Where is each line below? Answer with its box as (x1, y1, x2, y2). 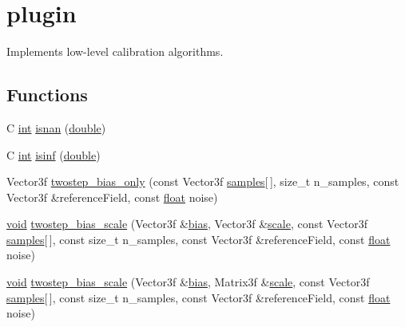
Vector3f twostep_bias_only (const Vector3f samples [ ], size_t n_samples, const (6, 173, 399, 190)
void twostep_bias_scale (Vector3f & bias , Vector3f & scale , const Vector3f (6, 215, 368, 232)
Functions (6, 82, 88, 107)
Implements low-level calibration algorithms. (6, 43, 224, 60)
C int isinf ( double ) (6, 146, 101, 163)
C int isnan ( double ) (6, 119, 106, 136)
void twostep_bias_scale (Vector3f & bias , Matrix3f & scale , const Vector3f (6, 274, 370, 290)

══════

WHAT THIS TASK INVOLVES - Reproduce the entire listing exactly, but omit any pictures.

WRITTEN SOLUTION -
Where is each line below? Answer with its box as (x1, y1, x2, y2). 
Vector3f twostep_bias_only (const Vector3f samples [ ], size_t n_samples, const (6, 173, 399, 190)
void twostep_bias_scale (Vector3f & bias , Vector3f & scale , const Vector3f (6, 215, 368, 232)
Functions (6, 82, 88, 107)
Implements low-level calibration algorithms. (6, 43, 224, 60)
C int isinf ( double ) (6, 146, 101, 163)
C int isnan ( double ) (6, 119, 106, 136)
void twostep_bias_scale (Vector3f & bias , Matrix3f & scale , const Vector3f (6, 274, 370, 290)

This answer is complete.